E falando em monumento histórico de Sampa, tal como o Museu da Língua Portuguesa/Estação da Luz, o amigo Douglas Nascimento, do São Paulo Antiga, traz uma grande notícia para a preservação arquitetônica da capital paulista. O tenebroso e misterioso Castelinho da Rua Apa, no bairro de Santa Cecilia, será restaurado. Uma obra prometida por anos na terra da garoa e que, enfim, parece estar começando a sair do papel e do status de lenda.

Marcado por um crime misterioso em 1937, cercado de lendas e assombrações e comprometido pela construção do Elevado Costa e Silva (Minhocão) e processos judiciais, o Castelinho foi esquecido durante anos, permanecendo mesmo deteriorado como uma atração turística daquele bairro paulistano.
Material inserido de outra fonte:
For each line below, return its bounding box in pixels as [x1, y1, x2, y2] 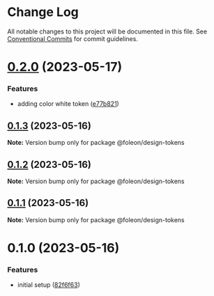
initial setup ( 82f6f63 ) [17, 281, 80, 289]
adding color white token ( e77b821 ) [17, 100, 120, 108]
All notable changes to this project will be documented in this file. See [7, 27, 208, 36]
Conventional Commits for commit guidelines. [7, 34, 138, 42]
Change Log [7, 4, 79, 20]
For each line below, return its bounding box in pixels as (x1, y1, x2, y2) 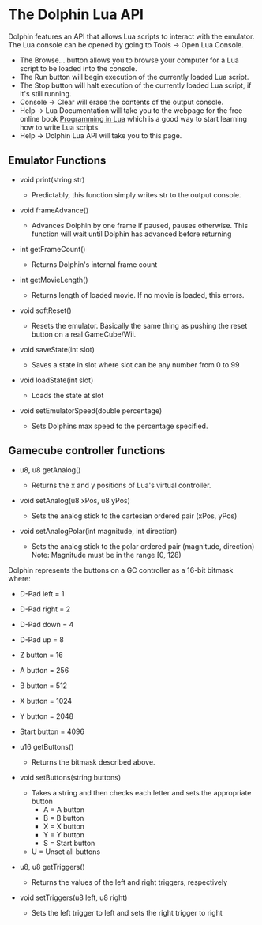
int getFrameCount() (19, 244, 86, 254)
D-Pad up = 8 (19, 634, 65, 645)
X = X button (43, 822, 85, 831)
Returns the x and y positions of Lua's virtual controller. (31, 480, 211, 490)
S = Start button (43, 838, 95, 848)
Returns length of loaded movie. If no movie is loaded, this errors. (31, 290, 245, 299)
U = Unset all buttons (31, 847, 101, 856)
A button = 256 (19, 665, 69, 675)
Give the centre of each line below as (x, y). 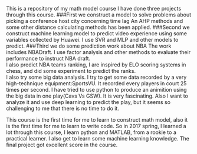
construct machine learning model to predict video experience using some (97, 34)
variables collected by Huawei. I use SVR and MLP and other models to (92, 40)
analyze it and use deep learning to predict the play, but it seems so (88, 102)
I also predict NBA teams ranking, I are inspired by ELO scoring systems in (96, 65)
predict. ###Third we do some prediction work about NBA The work (89, 46)
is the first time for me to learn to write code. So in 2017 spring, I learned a (96, 126)
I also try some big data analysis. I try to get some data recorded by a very (96, 77)
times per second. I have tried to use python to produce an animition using (96, 90)
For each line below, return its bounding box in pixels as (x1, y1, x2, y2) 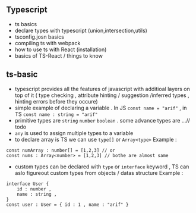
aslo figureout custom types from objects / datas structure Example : (14, 169, 184, 176)
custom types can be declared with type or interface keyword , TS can (14, 163, 189, 170)
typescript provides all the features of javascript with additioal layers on (14, 85, 190, 92)
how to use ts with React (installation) (14, 46, 107, 53)
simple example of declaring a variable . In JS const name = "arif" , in (14, 104, 187, 111)
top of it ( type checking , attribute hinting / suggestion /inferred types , (14, 92, 189, 99)
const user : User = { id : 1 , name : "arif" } (6, 202, 129, 208)
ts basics (14, 20, 37, 27)
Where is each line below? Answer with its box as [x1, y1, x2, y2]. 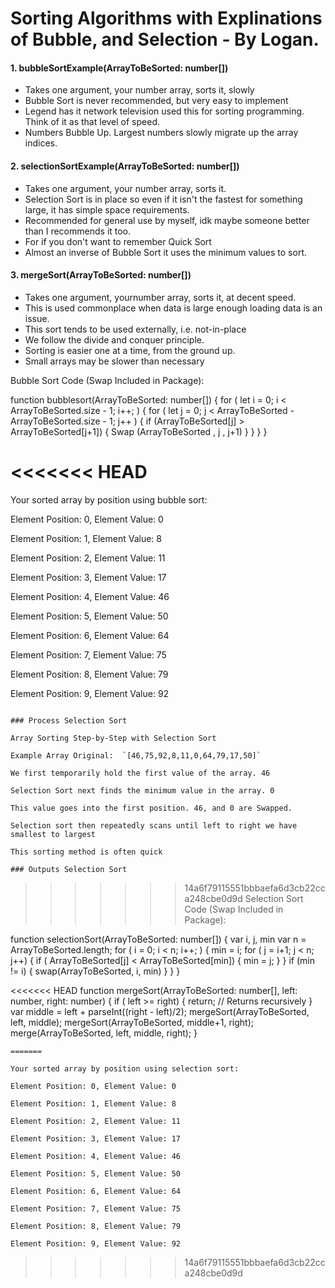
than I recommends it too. [24, 225, 132, 237]
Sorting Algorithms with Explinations [10, 7, 323, 30]
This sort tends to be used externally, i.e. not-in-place [24, 323, 247, 335]
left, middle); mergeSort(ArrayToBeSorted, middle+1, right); [10, 1016, 255, 1028]
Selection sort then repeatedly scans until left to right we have [10, 820, 298, 831]
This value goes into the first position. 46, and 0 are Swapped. [10, 803, 293, 813]
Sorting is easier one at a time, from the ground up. [24, 344, 236, 356]
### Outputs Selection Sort [10, 864, 128, 874]
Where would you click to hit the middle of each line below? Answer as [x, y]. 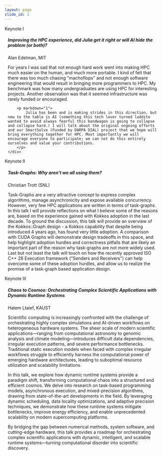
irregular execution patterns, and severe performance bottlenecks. [76, 344]
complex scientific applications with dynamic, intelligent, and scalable [79, 438]
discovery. [18, 448]
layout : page [18, 10]
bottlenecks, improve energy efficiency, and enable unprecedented [77, 412]
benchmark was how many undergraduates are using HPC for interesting [82, 89]
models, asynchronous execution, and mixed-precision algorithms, [76, 391]
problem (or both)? [28, 45]
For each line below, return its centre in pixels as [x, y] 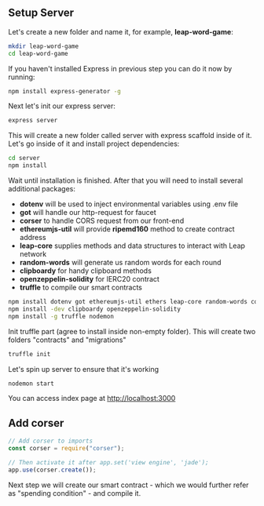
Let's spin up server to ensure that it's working [84, 369]
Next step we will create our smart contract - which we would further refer [128, 485]
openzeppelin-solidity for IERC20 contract [89, 279]
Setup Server [41, 13]
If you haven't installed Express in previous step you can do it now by [120, 68]
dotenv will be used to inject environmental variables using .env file [128, 204]
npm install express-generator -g [65, 91]
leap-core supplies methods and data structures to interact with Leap [132, 246]
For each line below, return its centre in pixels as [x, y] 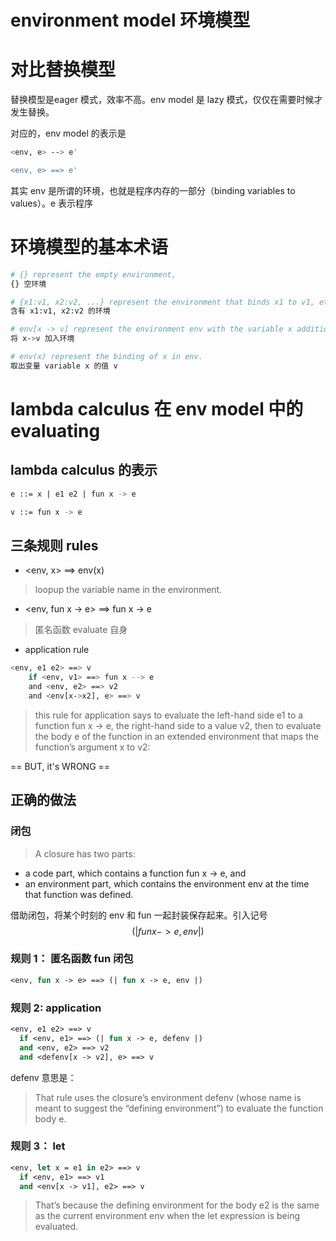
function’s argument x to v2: [92, 747]
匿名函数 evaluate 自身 [81, 630]
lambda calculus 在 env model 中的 [157, 409]
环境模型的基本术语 [89, 247]
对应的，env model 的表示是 [68, 133]
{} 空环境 [28, 284]
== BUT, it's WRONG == [60, 766]
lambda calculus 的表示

Apesar dos sinais de degradação muito avançados, o majestoso casarão sobreviveu firme e forte por quase 100 anos. Agora, a construção ganhará uma merecida recuperação, que será acompanhada por Nascimento e seu excepcional site.

O Castelinho nos áureos tempos. O crime e a morte dos irmãos Armando e Antônio marcaram para sempre a história deste casarão (São Paulo Antiga)

O Castelinho nos áureos tempos. O crime e a morte dos irmãos Armando e Antônio marcaram para sempre a história deste casarão (São Paulo Antiga)

Mais detalhes sobre a história do Castelinho e o processo de restauração estão em destaque no São Paulo Antiga. E fica o exemplo para Blumenau e Santa Catarina, que podem muito bem contribuir na preservação de inúmeros casarões históricos que esperam dias melhores.